Simplify exllamav2 scratch space buffer allocation

njhill · njhill · commit 7b24de110d7a · 2024-01-29T17:01:07.000-08:00
diff --git a/server/text_generation_server/server.py b/server/text_generation_server/server.py
@@ -262,7 +262,7 @@ async def serve_inner(
             print(f"Using device {device}, dtype {dtype_str}, quantize {quantize}")
             print(model.config.__str__())
 
-        if quantize == "gptq":
+        if quantize == "gptq" and deployment_framework == "hf_custom_tp":
             from text_generation_server.utils.layers import HAS_EXLLAMA, EXLLAMA_VERSION
             if HAS_EXLLAMA:
                 try:
@@ -272,27 +272,16 @@ async def serve_inner(
 
                     if EXLLAMA_VERSION == "1":
                         from text_generation_server.utils.gptq.exllama import (
-                            create_exllama_buffers,
-                            set_device,
+                            create_exllama_buffers, set_device,
                         )
+                        set_device(device)

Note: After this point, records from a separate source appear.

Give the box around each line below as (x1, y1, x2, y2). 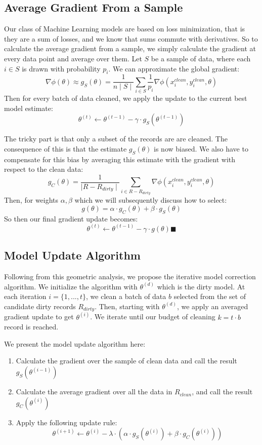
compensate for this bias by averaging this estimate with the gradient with (4, 154, 236, 164)
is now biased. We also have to (154, 143, 248, 154)
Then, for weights (4, 195, 59, 205)
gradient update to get (4, 311, 74, 322)
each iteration (4, 291, 47, 302)
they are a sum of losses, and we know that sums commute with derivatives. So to (4, 33, 258, 44)
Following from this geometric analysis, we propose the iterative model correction (4, 271, 256, 281)
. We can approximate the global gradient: (108, 63, 240, 73)

+                        create_exllama_buffers(max_sequence_length)
                     else:
+                        assert EXLLAMA_VERSION == "2"
                         from text_generation_server.utils.gptq.exllamav2 import (
-                            create_exllama_buffers,
-                            set_device,
-                            Ex4bitLinearV2,
-                        )
-
-                    set_device(device)
-
-                    if EXLLAMA_VERSION == "1":
-                        create_exllama_buffers(max_sequence_length)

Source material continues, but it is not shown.